Que Saudades do cacareco…’ – Sérgio Agra

Que saudades do Cacareco…’ 

…e da cédula eleitoral de papel!

No quesito das inovações tecnológicas no sistema eleitoral — em que a “genialidade” de oratória de Pelé deitou sentença lapidar, “Urna eletrônica pra quê, se o brasileiro não aprendeu até hoje a votar?”— ser um dos primeiro não nos era e não é extremamente essencial.O Brasil, na contramão do que deveríamos ser expoentes, após a Índia, que iniciou suas experiências em 1990 e dos Países Baixos em 1991, passou em 1996 a fazer uso das urnas eleitorais eletrônica.

A partir de 2000, todos os eleitores tupis-guaranis votariam através das “indevassáveis” e “incorruptíveis” maquininhas eletrônicas.

De uma republiqueta de bananas, em que até os anos finais do Século XX imperavam na ”contagem” dos votos os currais eleitorais, o “coronelismo”, o poder da chibata e até mesmo das “mortes acidentais” encomendadas pelos senhores de engenhos e usineiros das culturas do açúcar e do café— e nenhum “Zé das Couves”, ou mesmo um Aécio “Cheirador” Neves era doido em contesta e requerer nova apuração—, o Superior Tribunal Eleitoral (STE) deu um salto de presumível qualidade.

Contudo, esta “modernização e aperfeiçoamento da democracia” foi de encontro ao que preconizam os  Artigos XIX da Declaração Universal dos Direitos do Homem — “Toda pessoa tem direito à liberdade de opinião e expressão” — e 5º.,inciso IV —“É livre a manifestação do pensamento” —, e inciso IX —“É livre a expressão da atividade intelectual, artística, científica e de comunicação, independentemente de censura ou licença” — ambos da Constituição da República Federativa do Brasil.

As redes sociais de certa forma “compensam”hoje a castração sofrida pelo votante em sua liberdade de pensamento e de opinião quando ele guardava então o poder de grafarno antigo sistema do voto em cédulas de papel.Ali ele expurgava com bom ou mau humor sua indignação contra abandidagem política. Não obstante tal deboche anulasse o sufrágio o eleitor optava pelo protesto.

Pelos percentuais dos votos nulos e brancos a politicalha conhece da avaliação e do que pensa boa parte do eleitorado. A postura dos velhacos carreiristas ficou solidificada na frase de um dos seus arrogantes representantes, o ex prefeito de Santa Cruz do Sul, ex-deputado estadual e federal Sergio Morais: “Tô me lixando pra opinião pública!”. Claro, para quem recebe proventos de “aposentadoria especial” como político, fica conveniente “chutar o balde”.

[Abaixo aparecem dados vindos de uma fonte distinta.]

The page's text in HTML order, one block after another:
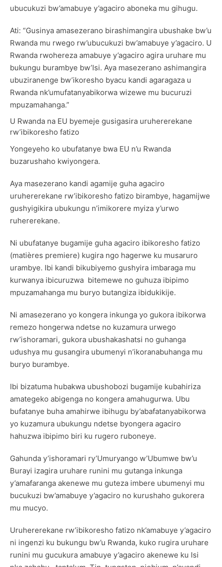
ubucukuzi bw’amabuye y’agaciro aboneka mu gihugu.
Ati: “Gusinya amasezerano birashimangira ubushake bw’u
Rwanda mu rwego rw’ubucukuzi bw’amabuye y’agaciro. U
Rwanda rwohereza amabuye y’agaciro agira uruhare mu
bukungu burambye bw’Isi. Aya masezerano ashimangira
ubuziranenge bw’ikoresho byacu kandi agaragaza u
Rwanda nk’umufatanyabikorwa wizewe mu bucuruzi
mpuzamahanga.”
U Rwanda na EU byemeje gusigasira uruhererekane
rw’ibikoresho fatizo
Yongeyeho ko ubufatanye bwa EU n’u Rwanda
buzarushaho kwiyongera.
Aya masezerano kandi agamije guha agaciro
uruhererekane rw’ibikoresho fatizo birambye, hagamijwe
gushyigikira ubukungu n’imikorere myiza y’urwo
ruhererekane.
Ni ubufatanye bugamije guha agaciro ibikoresho fatizo
(matières premiere) kugira ngo hagerwe ku musaruro
urambye. Ibi kandi bikubiyemo gushyira imbaraga mu
kurwanya ibicuruzwa bitemewe no guhuza ibipimo
mpuzamahanga mu buryo butangiza ibidukikije.
Ni amasezerano yo kongera inkunga yo gukora ibikorwa
remezo hongerwa ndetse no kuzamura urwego
rw’ishoramari, gukora ubushakashatsi no guhanga
udushya mu gusangira ubumenyi n’ikoranabuhanga mu
buryo burambye.
Ibi bizatuma hubakwa ubushobozi bugamije kubahiriza
amategeko abigenga no kongera amahugurwa. Ubu
bufatanye buha amahirwe ibihugu by’abafatanyabikorwa
yo kuzamura ubukungu ndetse byongera agaciro
hahuzwa ibipimo biri ku rugero ruboneye.
Gahunda y’ishoramari ry’Umuryango w’Ubumwe bw’u
Burayi izagira uruhare runini mu gutanga inkunga
y’amafaranga akenewe mu guteza imbere ubumenyi mu
bucukuzi bw’amabuye y’agaciro no kurushaho gukorera
mu mucyo.
Uruhererekane rw’ibikoresho fatizo nk’amabuye y’agaciro
ni ingenzi ku bukungu bw’u Rwanda, kuko rugira uruhare
runini mu gucukura amabuye y’agaciro akenewe ku Isi
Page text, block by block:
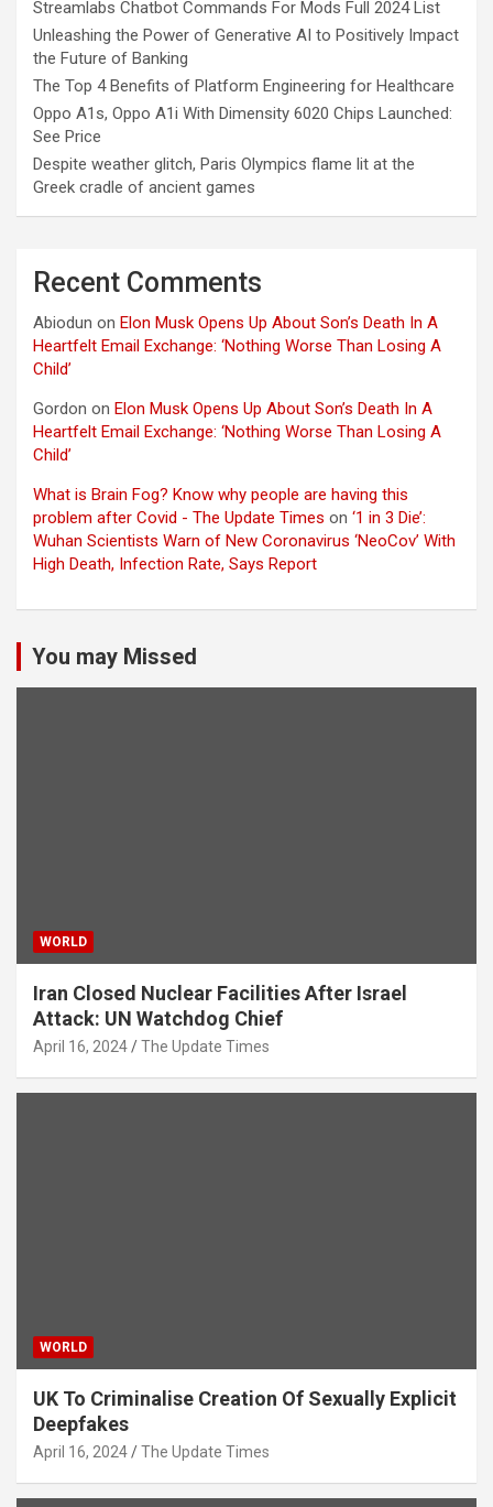
Streamlabs Chatbot Commands For Mods Full 2024 List
Unleashing the Power of Generative AI to Positively Impact
the Future of Banking
The Top 4 Benefits of Platform Engineering for Healthcare
Oppo A1s, Oppo A1i With Dimensity 6020 Chips Launched:
See Price
Despite weather glitch, Paris Olympics flame lit at the
Greek cradle of ancient games
Recent Comments
Abiodun on Elon Musk Opens Up About Son’s Death In A
Heartfelt Email Exchange: ‘Nothing Worse Than Losing A
Child’
Gordon on Elon Musk Opens Up About Son’s Death In A
Heartfelt Email Exchange: ‘Nothing Worse Than Losing A
Child’
What is Brain Fog? Know why people are having this
problem after Covid - The Update Times on ‘1 in 3 Die’:
Wuhan Scientists Warn of New Coronavirus ‘NeoCov’ With
High Death, Infection Rate, Says Report
You may Missed
WORLD
Iran Closed Nuclear Facilities After Israel
Attack: UN Watchdog Chief
April 16, 2024 The Update Times
WORLD
UK To Criminalise Creation Of Sexually Explicit
Deepfakes
April 16, 2024 The Update Times
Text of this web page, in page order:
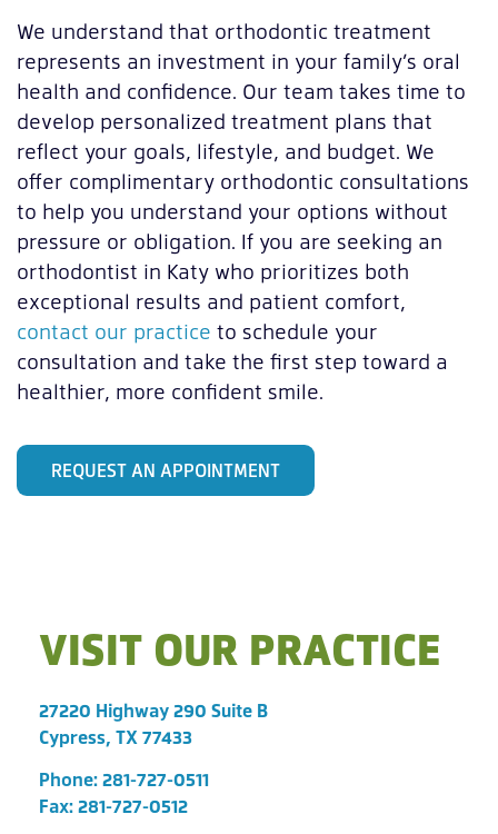
We understand that orthodontic treatment
represents an investment in your family’s oral
health and confidence. Our team takes time to
develop personalized treatment plans that
reflect your goals, lifestyle, and budget. We
offer complimentary orthodontic consultations
to help you understand your options without
pressure or obligation. If you are seeking an
orthodontist in Katy who prioritizes both
exceptional results and patient comfort,
contact our practice to schedule your
consultation and take the first step toward a
healthier, more confident smile.
REQUEST AN APPOINTMENT
VISIT OUR PRACTICE
27220 Highway 290 Suite B
Cypress, TX 77433
Phone:281-727-0511
Fax: 281-727-0512

Aos setentinhas, e às mais novas gerações, vale a leitura de um dos episódios mais cômicos e que ficara definitivamente inscrito nos anais dos pleitos eleitorais brasileiros e que pôs por um bom período de anos as barbas de molho dos candidatos. Mas, no Brasil, sil, sil, a pátria das chuteiras e dos “MeninosNeys”, do seu povo de memória curta,esse temor logo seria esquecido.

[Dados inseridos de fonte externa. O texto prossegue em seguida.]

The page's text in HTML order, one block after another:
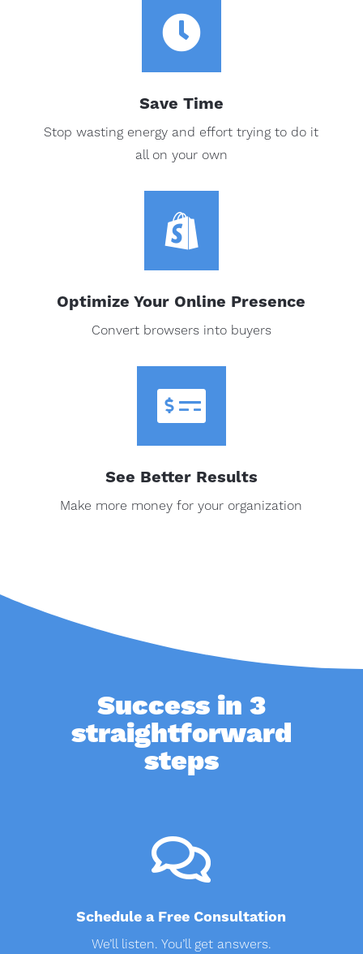

Save Time
Stop wasting energy and effort trying to do it
all on your own

Optimize Your Online Presence
Convert browsers into buyers

See Better Results
Make more money for your organization
Success in 3
straightforward
steps

Schedule a Free Consultation
We’ll listen. You’ll get answers.
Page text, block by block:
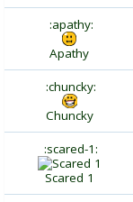
:apathy:
Apathy
:chuncky:
Chuncky
:scared-1:
Scared 1
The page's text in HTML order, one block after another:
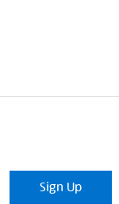
Sign Up
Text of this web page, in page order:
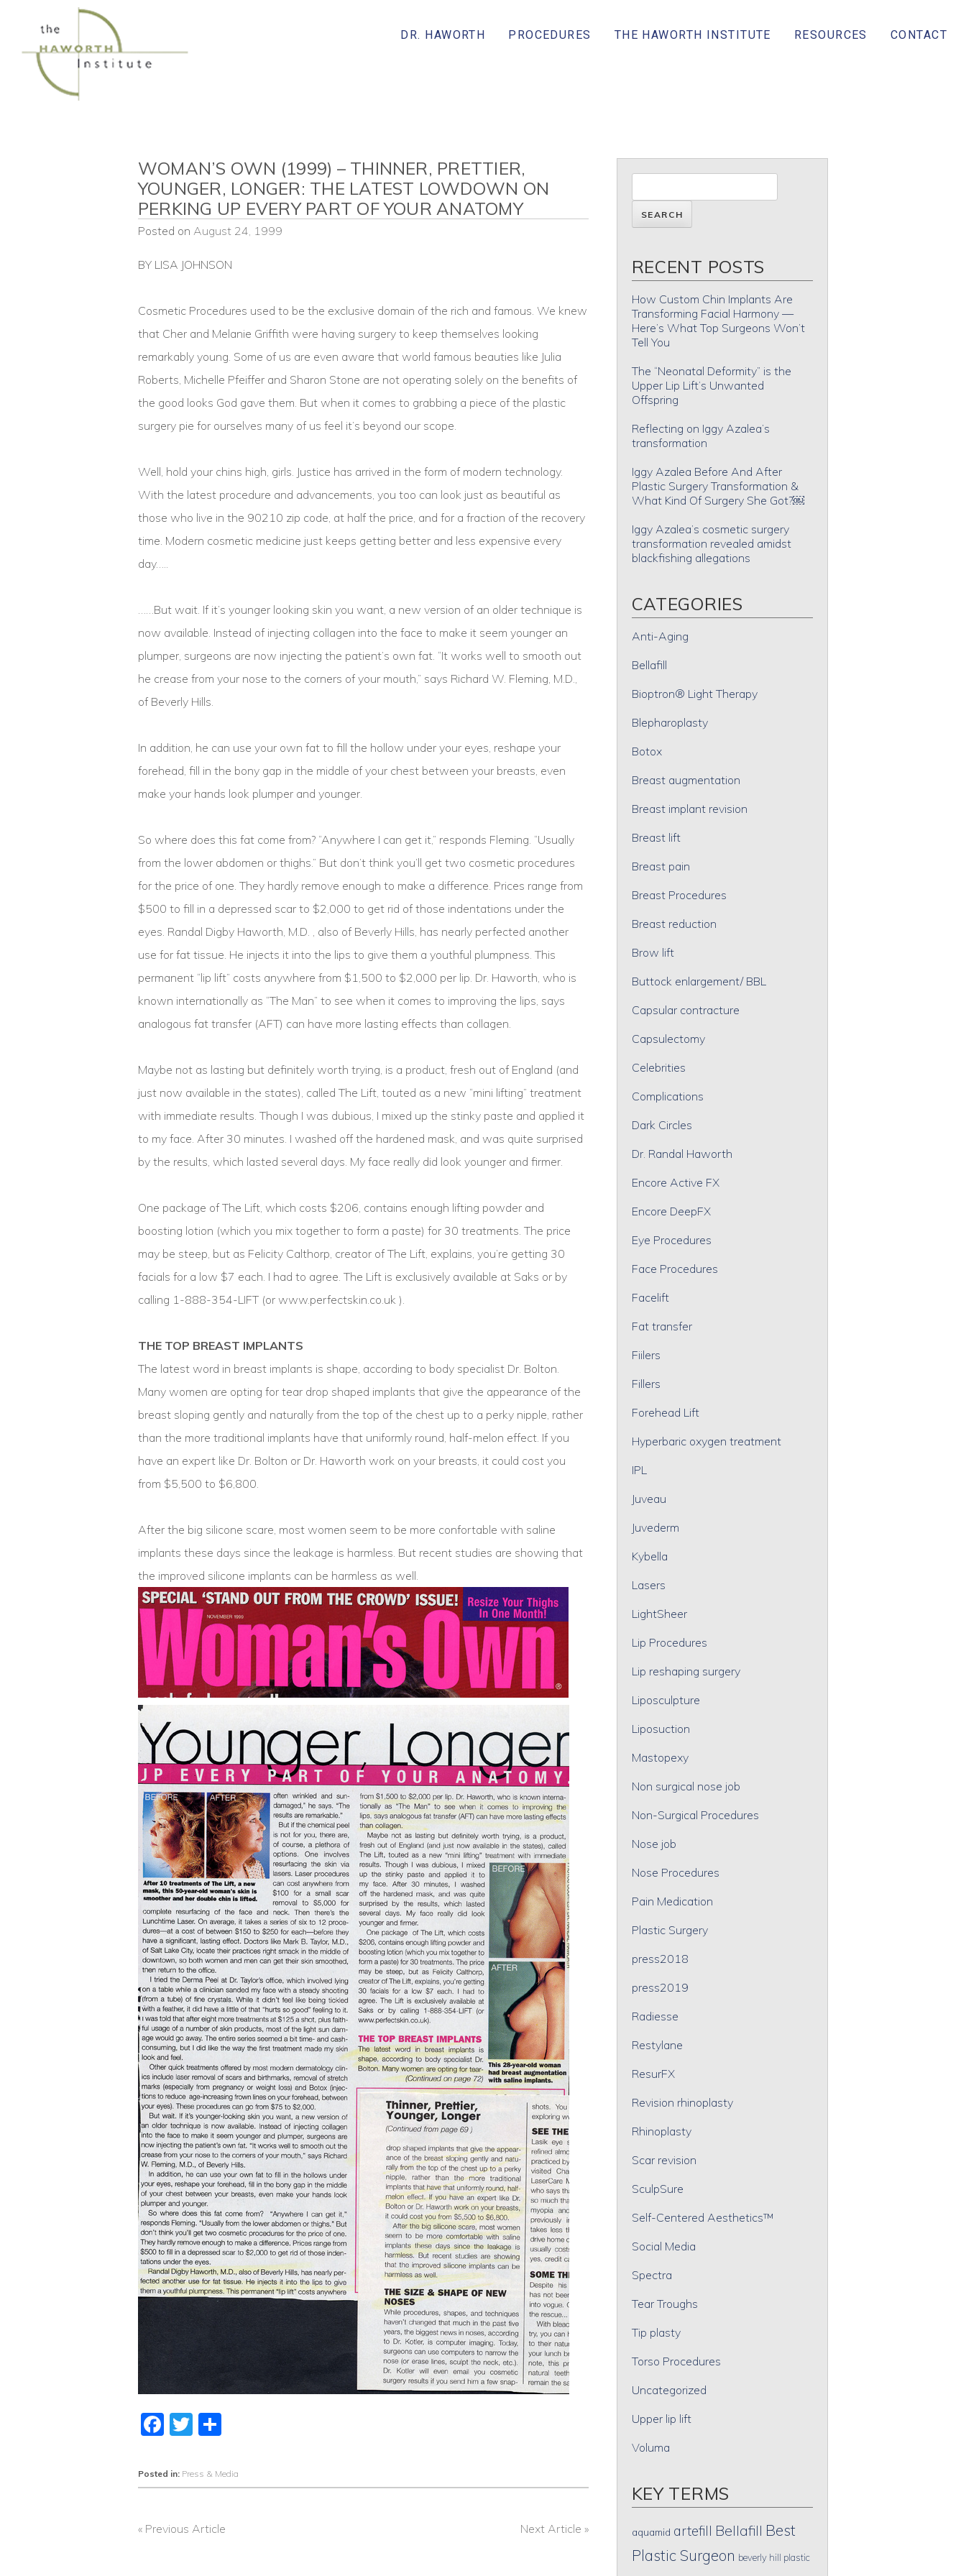
DR. HAWORTH PROCEDURES THE HAWORTH INSTITUTE RESOURCES CONTACT
WOMAN’S OWN (1999) – THINNER, PRETTIER,
YOUNGER, LONGER: THE LATEST LOWDOWN ON
PERKING UP EVERY PART OF YOUR ANATOMY
Posted on August 24, 1999
BY LISA JOHNSON
Cosmetic Procedures used to be the exclusive domain of the rich and famous. We knew
that Cher and Melanie Griffith were having surgery to keep themselves looking
remarkably young. Some of us are even aware that world famous beauties like Julia
Roberts, Michelle Pfeiffer and Sharon Stone are not operating solely on the benefits of
the good looks God gave them. But when it comes to grabbing a piece of the plastic
surgery pie for ourselves many of us feel it’s beyond our scope.
Well, hold your chins high, girls. Justice has arrived in the form of modern technology.
With the latest procedure and advancements, you too can look just as beautiful as
those who live in the 90210 zip code, at half the price, and for a fraction of the recovery
time. Modern cosmetic medicine just keeps getting better and less expensive every
day…..
……But wait. If it’s younger looking skin you want, a new version of an older technique is
now available. Instead of injecting collagen into the face to make it seem younger an
plumper, surgeons are now injecting the patient’s own fat. “It works well to smooth out
he crease from your nose to the corners of your mouth,” says Richard W. Fleming, M.D.,
of Beverly Hills.
In addition, he can use your own fat to fill the hollow under your eyes, reshape your
forehead, fill in the bony gap in the middle of your chest between your breasts, even
make your hands look plumper and younger.
So where does this fat come from? “Anywhere I can get it,” responds Fleming. “Usually
from the lower abdomen or thighs.” But don’t think you’ll get two cosmetic procedures
for the price of one. They hardly remove enough to make a difference. Prices range from
$500 to fill in a depressed scar to $2,000 to get rid of those indentations under the
eyes. Randal Digby Haworth, M.D. , also of Beverly Hills, has nearly perfected another
use for fat tissue. He injects it into the lips to give them a youthful plumpness. This
permanent “lip lift” costs anywhere from $1,500 to $2,000 per lip. Dr. Haworth, who is
known internationally as “The Man” to see when it comes to improving the lips, says
analogous fat transfer (AFT) can have more lasting effects than collagen.
Maybe not as lasting but definitely worth trying, is a product, fresh out of England (and
just now available in the states), called The Lift, touted as a new “mini lifting” treatment
with immediate results. Though I was dubious, I mixed up the stinky paste and applied it
to my face. After 30 minutes. I washed off the hardened mask, and was quite surprised
by the results, which lasted several days. My face really did look younger and firmer.
One package of The Lift, which costs $206, contains enough lifting powder and
boosting lotion (which you mix together to form a paste) for 30 treatments. The price
may be steep, but as Felicity Calthorp, creator of The Lift, explains, you’re getting 30
facials for a low $7 each. I had to agree. The Lift is exclusively available at Saks or by
calling 1-888-354-LIFT (or www.perfectskin.co.uk ).
THE TOP BREAST IMPLANTS
The latest word in breast implants is shape, according to body specialist Dr. Bolton.
Many women are opting for tear drop shaped implants that give the appearance of the
breast sloping gently and naturally from the top of the chest up to a perky nipple, rather
than the more traditional implants have that uniformly round, half-melon effect. If you
have an expert like Dr. Bolton or Dr. Haworth work on your breasts, it could cost you
from $5,500 to $6,800.
After the big silicone scare, most women seem to be more confortable with saline
implants these days since the leakage is harmless. But recent studies are showing that
the improved silicone implants can be harmless as well.
Facebook
Twitter
Posted in: Press & Media
« Previous Article Next Article »
RECENT POSTS
How Custom Chin Implants Are
Transforming Facial Harmony —
Here’s What Top Surgeons Won’t
Tell You
The “Neonatal Deformity” is the
Upper Lip Lift’s Unwanted
Offspring
Reflecting on Iggy Azalea’s
transformation
Iggy Azalea Before And After
Plastic Surgery Transformation &
What Kind Of Surgery She Got?￼
Iggy Azalea’s cosmetic surgery
transformation revealed amidst
blackfishing allegations
CATEGORIES
Anti-Aging
Bellafill
Bioptron® Light Therapy
Blepharoplasty
Botox
Breast augmentation
Breast implant revision
Breast lift
Breast pain
Breast Procedures
Breast reduction
Brow lift
Buttock enlargement/ BBL
Capsular contracture
Capsulectomy
Celebrities
Complications
Dark Circles
Dr. Randal Haworth
Encore Active FX
Encore DeepFX
Eye Procedures
Face Procedures
Facelift
Fat transfer
Fiilers
Fillers
Forehead Lift
Hyperbaric oxygen treatment
IPL
Juveau
Juvederm
Kybella
Lasers
LightSheer
Lip Procedures
Lip reshaping surgery
Liposculpture
Liposuction
Mastopexy
Non surgical nose job
Non-Surgical Procedures
Nose job
Nose Procedures
Pain Medication
Plastic Surgery
press2018
press2019
Radiesse
Restylane
ResurFX
Revision rhinoplasty
Rhinoplasty
Scar revision
SculpSure
Self-Centered Aesthetics™
Social Media
Spectra
Tear Troughs
Tip plasty
Torso Procedures
Uncategorized
Upper lip lift
Voluma
KEY TERMS
aquamid artefill Bellafill Best
Plastic Surgeon beverly hill plastic

Cacareco foi uma rinoceronte fêmea do Zoológico do Rio de Janeiro emprestada ao Zoológico de São Paulo que nas eleições municipais de outubro de 1959 daquela cidade recebeu cerca de 100 mil votos.À época, a eleição era realizada com cédulas de papel e os eleitores escreviam o nome de seu candidato de preferência.Cacareco foi um dos mais famosos casos de voto de protesto ou voto nulo em massa da história da política brasileira, uma vez que se tornou a “candidata” mais votada do pleito: o partido mais votado não chegou a 95.000 votos.

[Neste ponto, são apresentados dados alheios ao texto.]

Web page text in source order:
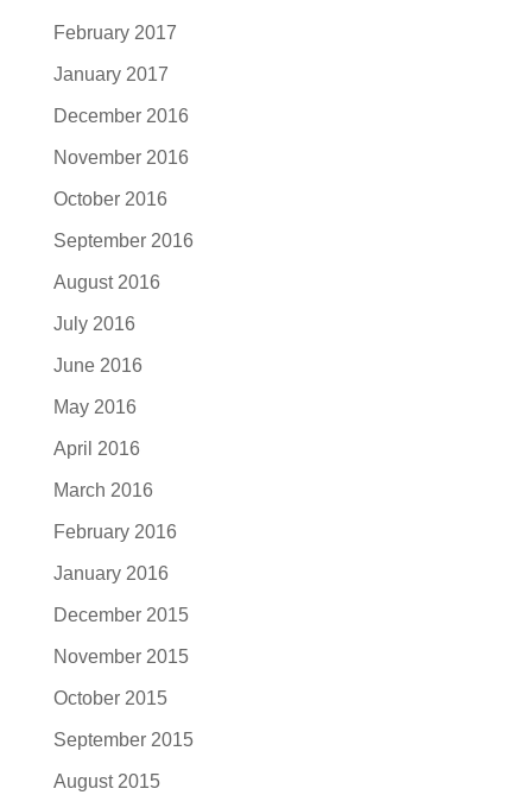
February 2017
January 2017
December 2016
November 2016
October 2016
September 2016
August 2016
July 2016
June 2016
May 2016
April 2016
March 2016
February 2016
January 2016
December 2015
November 2015
October 2015
September 2015
August 2015
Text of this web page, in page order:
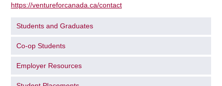
https://ventureforcanada.ca/contact
Students and Graduates
Co-op Students
Employer Resources

Após o resultado das eleições, Stanislaw Ponte Preta comentou no jornal Última Hora que “diversos membros da cúpula do PSP andaram rondando a jaula de Cacareco, para a colocarem no lugar de Adhemar de Barros“.

Já o então presidente Juscelino Kubitschek declarou: “Não sou intérprete de acontecimentos sociais e políticos. Aguardo as interpretações do próprio povo“.

A ideia de lançar o animal como candidato teria sido do jornalista Itaboraí Martins, em protesto contra o baixo nível dos outros 450 concorrentes. O fato se tornou notório e serviu como referência para várias análises de percentuais no Brasil de voto nulo e dos chamados votos de protesto.

Em 1963 foi fundado no Canadá um partido político que homenageava e dizia ser descendente espiritual de Cacareco. O nome do partido era The Rhinoceros Party e existiu até 1993.

Cacareco foi devolvida ao Zoológico do Rio de Janeiro no dia 1º de outubro de 1959, alguns dias antes da eleição e morreu no mês de dezembro de 1962, Seus restos mortais foram levados de volta a São Paulo em 1984 e estão em exibição desde então no Museu de Anatomia Veterinária da Faculdade de Medicina Veterinária e Zootecnia da USP.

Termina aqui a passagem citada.